*Data provided*:

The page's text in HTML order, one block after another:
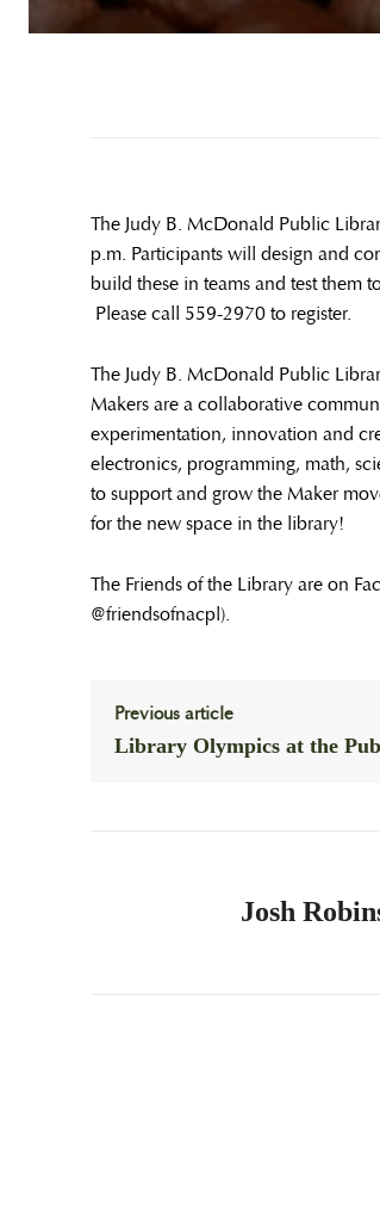
The Judy B. McDonald Public
p.m. Participants will design and
build these in teams and test them
Please call 559-2970 to register.
The Judy B. McDonald Public
Makers are a collaborative
experimentation, innovation and
electronics, programming, math,
to support and grow the Maker
for the new space in the library!
The Friends of the Library are on
@friendsofnacpl).
Previous article
Library Olympics at the
Josh
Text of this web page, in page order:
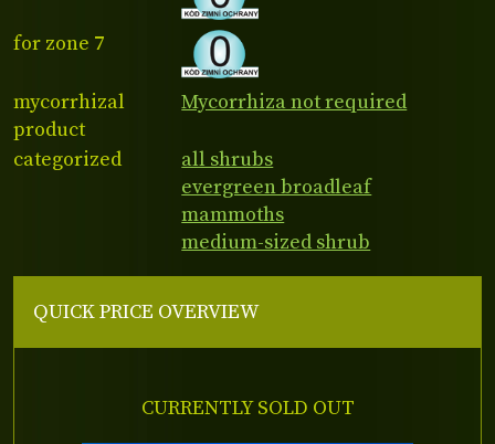
for zone 7
mycorrhizal
product
Mycorrhiza not required
categorized
all shrubs
evergreen broadleaf
mammoths
medium-sized shrub
QUICK PRICE OVERVIEW
CURRENTLY SOLD OUT
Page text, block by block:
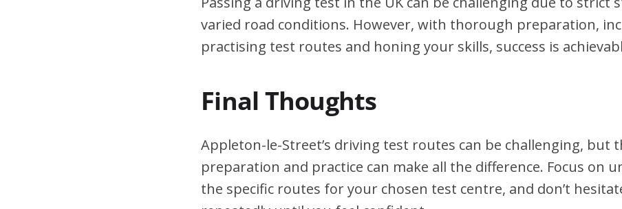
varied road conditions. However, with thorough preparation,
practising test routes and honing your skills, success is
Final Thoughts
Appleton-le-Street’s driving test routes can be challenging, but
preparation and practice can make all the difference. Focus on
the specific routes for your chosen test centre, and don’t
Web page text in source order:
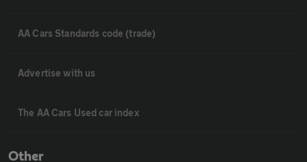
AA Cars Standards code (trade)
Advertise with us
The AA Cars Used car index
Other
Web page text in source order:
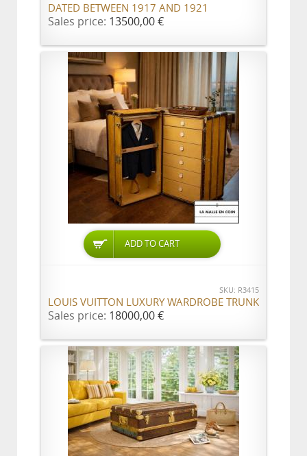
DATED BETWEEN 1917 AND 1921
Sales price: 13500,00 €
ADD TO CART
SKU: R3415
LOUIS VUITTON LUXURY WARDROBE TRUNK
Sales price: 18000,00 €
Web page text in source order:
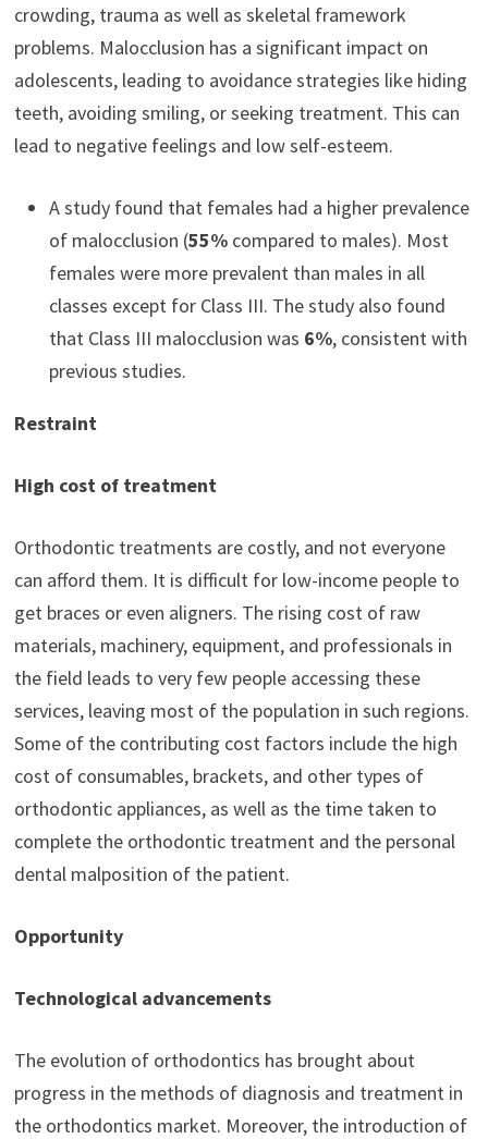
crowding, trauma as well as skeletal framework
problems. Malocclusion has a significant impact on
adolescents, leading to avoidance strategies like hiding
teeth, avoiding smiling, or seeking treatment. This can
lead to negative feelings and low self-esteem.
A study found that females had a higher prevalence
of malocclusion (55%compared to males). Most
females were more prevalent than males in all
classes except for Class III. The study also found
that Class III malocclusion was 6%, consistent with
previous studies.
Restraint
High cost of treatment
Orthodontic treatments are costly, and not everyone
can afford them. It is difficult for low-income people to
get braces or even aligners. The rising cost of raw
materials, machinery, equipment, and professionals in
the field leads to very few people accessing these
services, leaving most of the population in such regions.
Some of the contributing cost factors include the high
cost of consumables, brackets, and other types of
orthodontic appliances, as well as the time taken to
complete the orthodontic treatment and the personal
dental malposition of the patient.
Opportunity
Technological advancements
The evolution of orthodontics has brought about
progress in the methods of diagnosis and treatment in
the orthodontics market. Moreover, the introduction of
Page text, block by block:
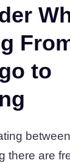
to
there are
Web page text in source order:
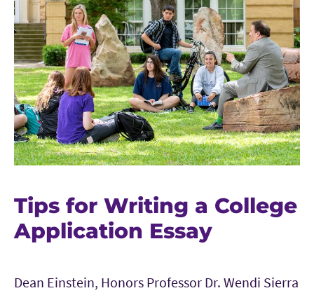
Tips for Writing a College
Application Essay
Dean Einstein, Honors Professor Dr. Wendi Sierra
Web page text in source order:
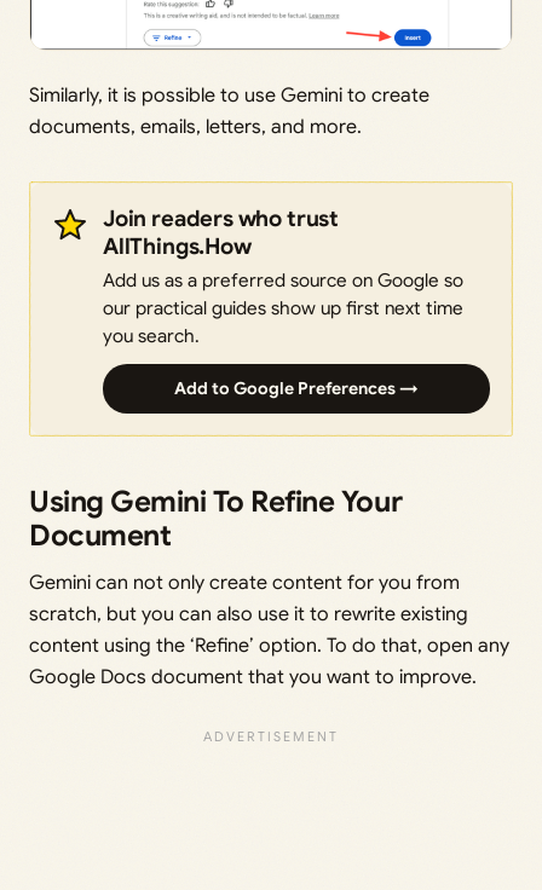
Similarly, it is possible to use Gemini to create
documents, emails, letters, and more.
Join readers who trust
AllThings.How
Add us as a preferred source on Google so
our practical guides show up first next time
you search.
Add to Google Preferences →
Using Gemini To Refine Your
Document
Gemini can not only create content for you from
scratch, but you can also use it to rewrite existing
content using the ‘Refine’ option. To do that, open any
Google Docs document that you want to improve.
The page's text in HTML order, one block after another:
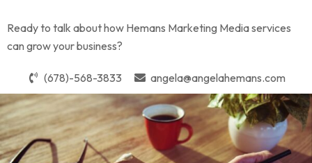
Ready to talk about how Hemans Marketing Media services
can grow your business?
(678)-568-3833 angela@angelahemans.com
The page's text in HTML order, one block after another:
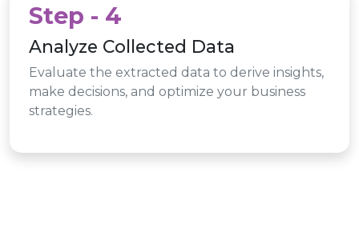
Step - 4
Analyze Collected Data
Evaluate the extracted data to derive insights,
make decisions, and optimize your business
strategies.
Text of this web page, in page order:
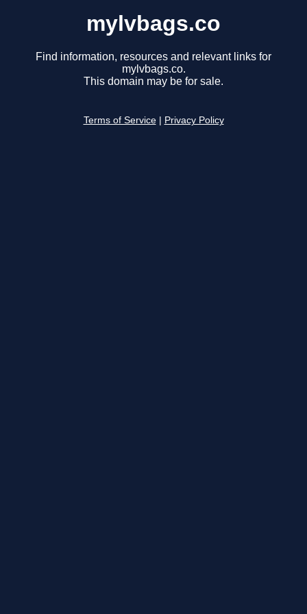
mylvbags.co
Find information, resources and relevant links for
mylvbags.co.
This domain may be for sale.
Terms of Service Privacy Policy
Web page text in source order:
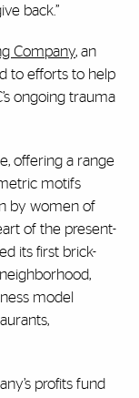
back.”
Company, an
to efforts to help
ongoing trauma
offering a range
motifs
by women of
of the present-
its first brick-
model
profits fund
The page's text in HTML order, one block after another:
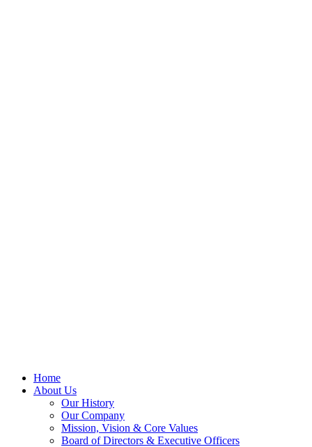
Home
About Us
Our History
Our Company
Mission, Vision & Core Values
Board of Directors & Executive Officers
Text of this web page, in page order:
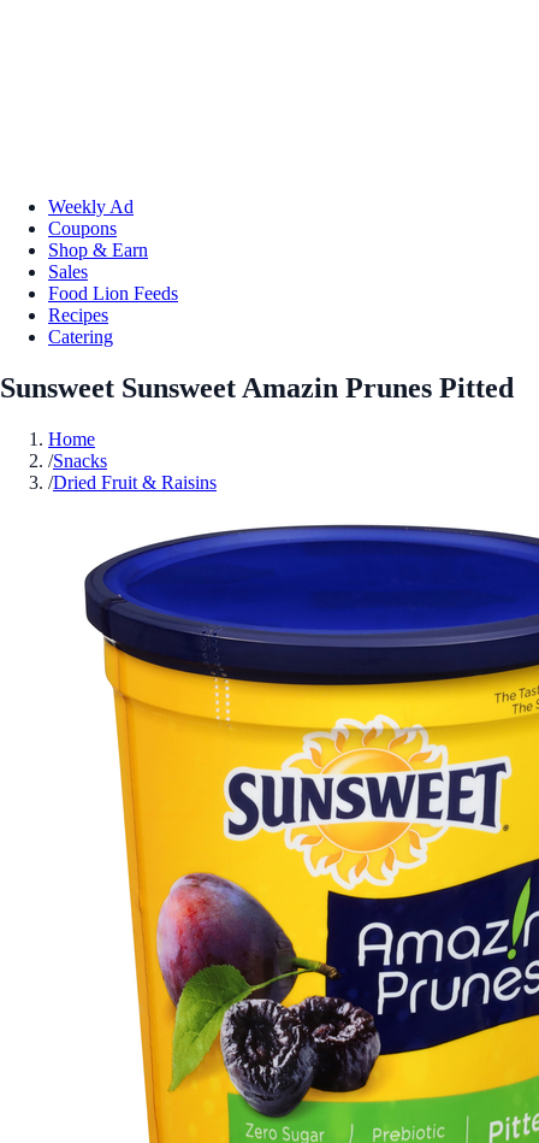
Weekly Ad
Coupons
Shop & Earn
Sales
Food Lion Feeds
Recipes
Catering
Sunsweet Sunsweet Amazin Prunes Pitted
Home
/Snacks
/Dried Fruit & Raisins
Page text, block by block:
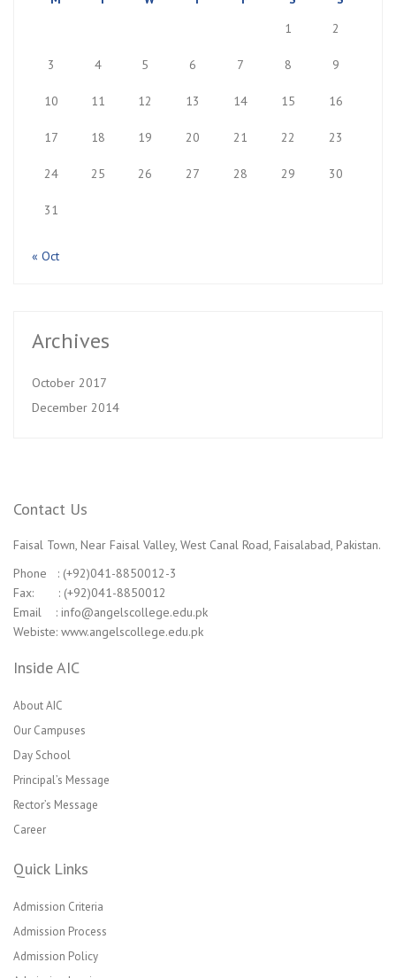
1
2
3 4 5 6 7 8 9
10 11 12 13 14 15 16
17 18 19 20 21 22 23
24 25 26 27 28 29 30
31
« Oct
Archives
October 2017
December 2014
Contact Us
Faisal Town, Near Faisal Valley, West Canal Road, Faisalabad, Pakistan.
Phone : (+92)041-8850012-3
Fax: : (+92)041-8850012
Email : info@angelscollege.edu.pk
Webiste: www.angelscollege.edu.pk
Inside AIC
About AIC
Our Campuses
Day School
Principal’s Message
Rector’s Message
Career
Quick Links
Admission Criteria
Admission Process
Admission Policy
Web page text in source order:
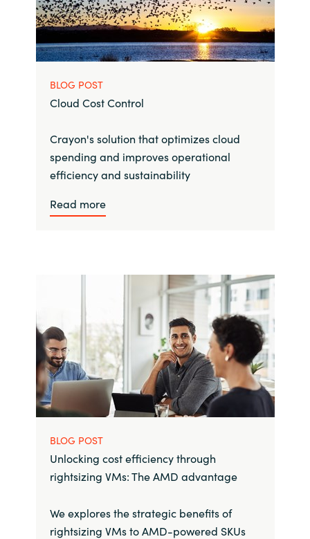
BLOG POST
Cloud Cost Control
Crayon's solution that optimizes cloud
spending and improves operational
efficiency and sustainability
Read more
BLOG POST
Unlocking cost efficiency through
rightsizing VMs: The AMD advantage
We explores the strategic benefits of
rightsizing VMs to AMD-powered SKUs
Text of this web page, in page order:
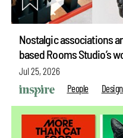
Nostalgic associations
based Rooms Studio’s
Jul 25, 2026
People
Design
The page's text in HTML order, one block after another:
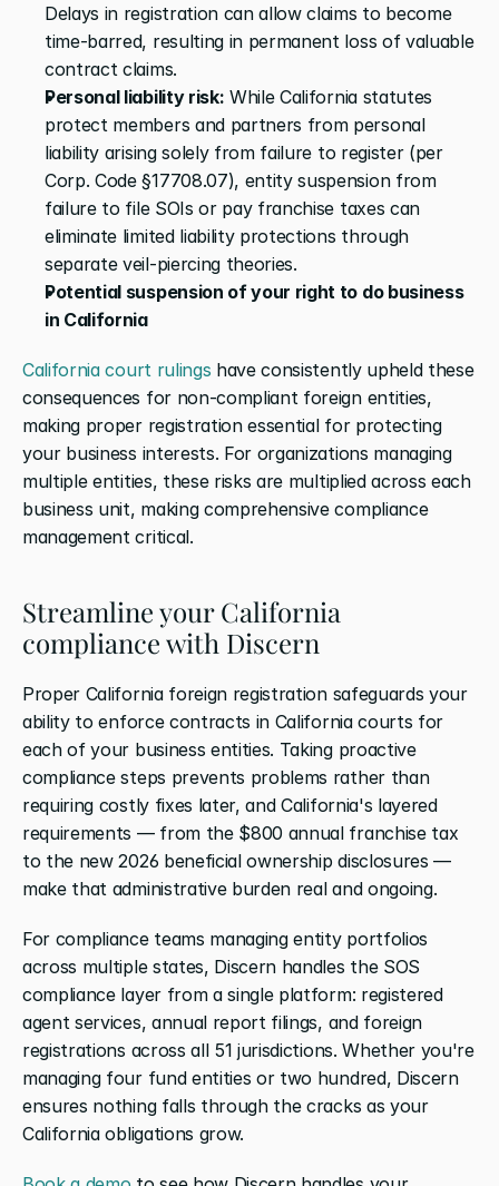
Delays in registration can allow claims to become
time-barred, resulting in permanent loss of valuable
contract claims.
Personal liability risk: While California statutes
protect members and partners from personal
liability arising solely from failure to register (per
Corp. Code §17708.07), entity suspension from
failure to file SOIs or pay franchise taxes can
eliminate limited liability protections through
separate veil-piercing theories.
Potential suspension of your right to do business
in California
California court rulings have consistently upheld these
consequences for non-compliant foreign entities,
making proper registration essential for protecting
your business interests. For organizations managing
multiple entities, these risks are multiplied across each
business unit, making comprehensive compliance
management critical.
Streamline your California
compliance with Discern
Proper California foreign registration safeguards your
ability to enforce contracts in California courts for
each of your business entities. Taking proactive
compliance steps prevents problems rather than
requiring costly fixes later, and California's layered
requirements — from the $800 annual franchise tax
to the new 2026 beneficial ownership disclosures —
make that administrative burden real and ongoing.
For compliance teams managing entity portfolios
across multiple states, Discern handles the SOS
compliance layer from a single platform: registered
agent services, annual report filings, and foreign
registrations across all 51 jurisdictions. Whether you're
managing four fund entities or two hundred, Discern
ensures nothing falls through the cracks as your
California obligations grow.
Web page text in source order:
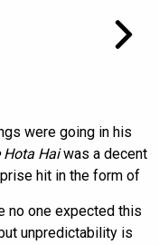
were going in his
Hota Haiwas a decent
hit in the form of
no one expected this
unpredictability is
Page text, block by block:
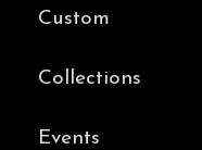
Custom
Collections
Events
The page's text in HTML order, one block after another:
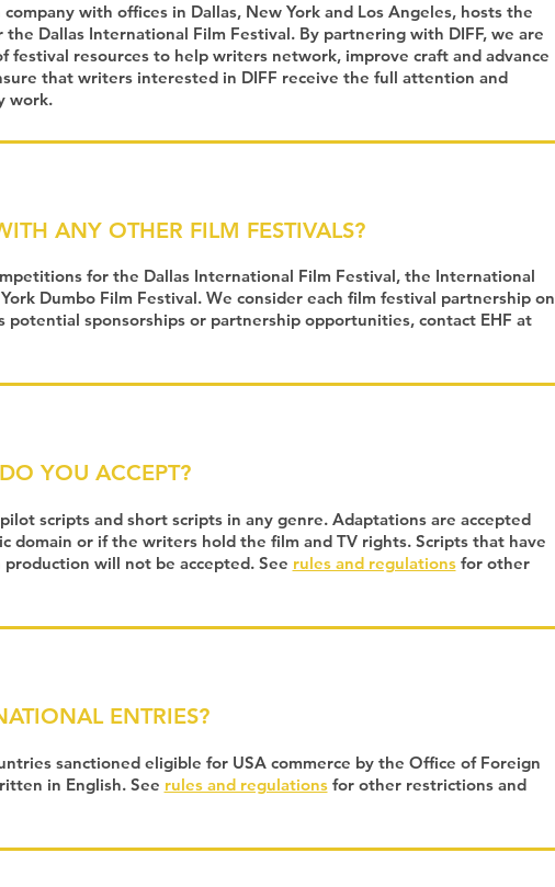
with offices in Dallas, New York and Los Angeles, hosts the
Dallas International Film Festival. By partnering with DIFF, we are
festival resources to help writers network, improve craft and advance
that writers interested in DIFF receive the full attention and
work.
ANY OTHER FILM FESTIVALS?
for the Dallas International Film Festival, the International
Dumbo Film Festival. We consider each film festival partnership on
potential sponsorships or partnership opportunities, contact EHF at
YOU ACCEPT?
scripts and short scripts in any genre. Adaptations are accepted
domain or if the writers hold the film and TV rights. Scripts that have
will not be accepted. See rules and regulationsfor other
ENTRIES?
sanctioned eligible for USA commerce by the Office of Foreign
in English. See rules and regulationsfor other restrictions and

*Task statement*:
Could the entries above be written out word for word, with no pictures?

*Answer section*:
The page's text in HTML order, one block after another:
The Judy B. McDonald Public
p.m. Participants will design and
build these in teams and test them
Please call 559-2970 to register.
The Judy B. McDonald Public
Makers are a collaborative
experimentation, innovation and
electronics, programming, math,
to support and grow the Maker
for the new space in the library!
The Friends of the Library are on
@friendsofnacpl).
Previous article
Library Olympics at the
Josh
Text of this web page, in page order:
for zone 7
mycorrhizal
product
Mycorrhiza not required
categorized
all shrubs
evergreen broadleaf
mammoths
medium-sized shrub
QUICK PRICE OVERVIEW
CURRENTLY SOLD OUT
Page text, block by block:
varied road conditions. However, with thorough preparation,
practising test routes and honing your skills, success is
Final Thoughts
Appleton-le-Street’s driving test routes can be challenging, but
preparation and practice can make all the difference. Focus on
the specific routes for your chosen test centre, and don’t
Web page text in source order:
AA Cars Standards code (trade)
Advertise with us
The AA Cars Used car index
Other
Web page text in source order:
DATED BETWEEN 1917 AND 1921
Sales price: 13500,00 €
ADD TO CART
SKU: R3415
LOUIS VUITTON LUXURY WARDROBE TRUNK
Sales price: 18000,00 €
Web page text in source order:
crowding, trauma as well as skeletal framework
problems. Malocclusion has a significant impact on
adolescents, leading to avoidance strategies like hiding
teeth, avoiding smiling, or seeking treatment. This can
lead to negative feelings and low self-esteem.
A study found that females had a higher prevalence
of malocclusion (55%compared to males). Most
females were more prevalent than males in all
classes except for Class III. The study also found
that Class III malocclusion was 6%, consistent with
previous studies.
Restraint
High cost of treatment
Orthodontic treatments are costly, and not everyone
can afford them. It is difficult for low-income people to
get braces or even aligners. The rising cost of raw
materials, machinery, equipment, and professionals in
the field leads to very few people accessing these
services, leaving most of the population in such regions.
Some of the contributing cost factors include the high
cost of consumables, brackets, and other types of
orthodontic appliances, as well as the time taken to
complete the orthodontic treatment and the personal
dental malposition of the patient.
Opportunity
Technological advancements
The evolution of orthodontics has brought about
progress in the methods of diagnosis and treatment in
the orthodontics market. Moreover, the introduction of
Page text, block by block:
to
there are
Web page text in source order:
Tips for Writing a College
Application Essay
Dean Einstein, Honors Professor Dr. Wendi Sierra
Web page text in source order:
Similarly, it is possible to use Gemini to create
documents, emails, letters, and more.
Join readers who trust
AllThings.How
Add us as a preferred source on Google so
our practical guides show up first next time
you search.
Add to Google Preferences →
Using Gemini To Refine Your
Document
Gemini can not only create content for you from
scratch, but you can also use it to rewrite existing
content using the ‘Refine’ option. To do that, open any
Google Docs document that you want to improve.
The page's text in HTML order, one block after another:
Ready to talk about how Hemans Marketing Media services
can grow your business?
(678)-568-3833 angela@angelahemans.com
The page's text in HTML order, one block after another:
Step - 4
Analyze Collected Data
Evaluate the extracted data to derive insights,
make decisions, and optimize your business
strategies.
Text of this web page, in page order:
mylvbags.co
Find information, resources and relevant links for
mylvbags.co.
This domain may be for sale.
Terms of Service Privacy Policy
Web page text in source order:
back.”
Company, an
to efforts to help
ongoing trauma
offering a range
motifs
by women of
of the present-
its first brick-
model
profits fund
The page's text in HTML order, one block after another:
Home
About Us
Our History
Our Company
Mission, Vision & Core Values
Board of Directors & Executive Officers
Text of this web page, in page order:
Weekly Ad
Coupons
Shop & Earn
Sales
Food Lion Feeds
Recipes
Catering
Sunsweet Sunsweet Amazin Prunes Pitted
Home
/Snacks
/Dried Fruit & Raisins
Page text, block by block:
1
2
3 4 5 6 7 8 9
10 11 12 13 14 15 16
17 18 19 20 21 22 23
24 25 26 27 28 29 30
31
« Oct
Archives
October 2017
December 2014
Contact Us
Faisal Town, Near Faisal Valley, West Canal Road, Faisalabad, Pakistan.
Phone : (+92)041-8850012-3
Fax: : (+92)041-8850012
Email : info@angelscollege.edu.pk
Webiste: www.angelscollege.edu.pk
Inside AIC
About AIC
Our Campuses
Day School
Principal’s Message
Rector’s Message
Career
Quick Links
Admission Criteria
Admission Process
Admission Policy
Web page text in source order:
BLOG POST
Cloud Cost Control
Crayon's solution that optimizes cloud
spending and improves operational
efficiency and sustainability
Read more
BLOG POST
Unlocking cost efficiency through
rightsizing VMs: The AMD advantage
We explores the strategic benefits of
rightsizing VMs to AMD-powered SKUs
Text of this web page, in page order:
Nostalgic associations
based Rooms Studio’s
Jul 25, 2026
People
Design
The page's text in HTML order, one block after another:
Delays in registration can allow claims to become
time-barred, resulting in permanent loss of valuable
contract claims.
Personal liability risk: While California statutes
protect members and partners from personal
liability arising solely from failure to register (per
Corp. Code §17708.07), entity suspension from
failure to file SOIs or pay franchise taxes can
eliminate limited liability protections through
separate veil-piercing theories.
Potential suspension of your right to do business
in California
California court rulings have consistently upheld these
consequences for non-compliant foreign entities,
making proper registration essential for protecting
your business interests. For organizations managing
multiple entities, these risks are multiplied across each
business unit, making comprehensive compliance
management critical.
Streamline your California
compliance with Discern
Proper California foreign registration safeguards your
ability to enforce contracts in California courts for
each of your business entities. Taking proactive
compliance steps prevents problems rather than
requiring costly fixes later, and California's layered
requirements — from the $800 annual franchise tax
to the new 2026 beneficial ownership disclosures —
make that administrative burden real and ongoing.
For compliance teams managing entity portfolios
across multiple states, Discern handles the SOS
compliance layer from a single platform: registered
agent services, annual report filings, and foreign
registrations across all 51 jurisdictions. Whether you're
managing four fund entities or two hundred, Discern
ensures nothing falls through the cracks as your
California obligations grow.
Web page text in source order:
were going in his
Hota Haiwas a decent
hit in the form of
no one expected this
unpredictability is
Page text, block by block:
Custom
Collections
Events
The page's text in HTML order, one block after another:
with offices in Dallas, New York and Los Angeles, hosts the
Dallas International Film Festival. By partnering with DIFF, we are
festival resources to help writers network, improve craft and advance
that writers interested in DIFF receive the full attention and
work.
ANY OTHER FILM FESTIVALS?
for the Dallas International Film Festival, the International
Dumbo Film Festival. We consider each film festival partnership on
potential sponsorships or partnership opportunities, contact EHF at
YOU ACCEPT?
scripts and short scripts in any genre. Adaptations are accepted
domain or if the writers hold the film and TV rights. Scripts that have
will not be accepted. See rules and regulationsfor other
ENTRIES?
sanctioned eligible for USA commerce by the Office of Foreign
in English. See rules and regulationsfor other restrictions and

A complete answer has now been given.